═════ Records provided

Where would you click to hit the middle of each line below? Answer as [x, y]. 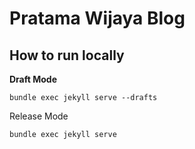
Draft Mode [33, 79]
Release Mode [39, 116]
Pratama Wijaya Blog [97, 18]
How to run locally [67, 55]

══════════
═════ Records provided

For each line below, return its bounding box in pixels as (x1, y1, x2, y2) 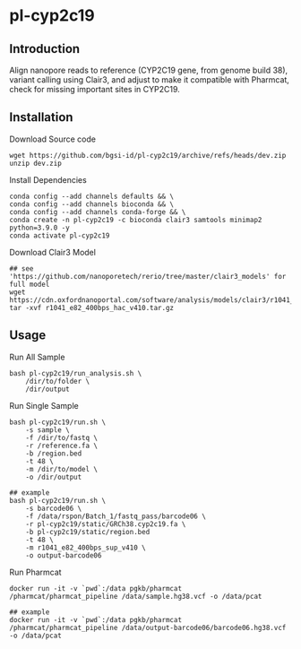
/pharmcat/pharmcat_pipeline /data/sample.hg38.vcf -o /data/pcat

══════════

** Assignment **
In the listing above, find the line containing "Draft Mode [33, 79]" and the line containing "How to run locally [67, 55]", then repeat those two lines and everything between them exactly.

** Solution to this problem **
Draft Mode [33, 79]
Release Mode [39, 116]
Pratama Wijaya Blog [97, 18]
How to run locally [67, 55]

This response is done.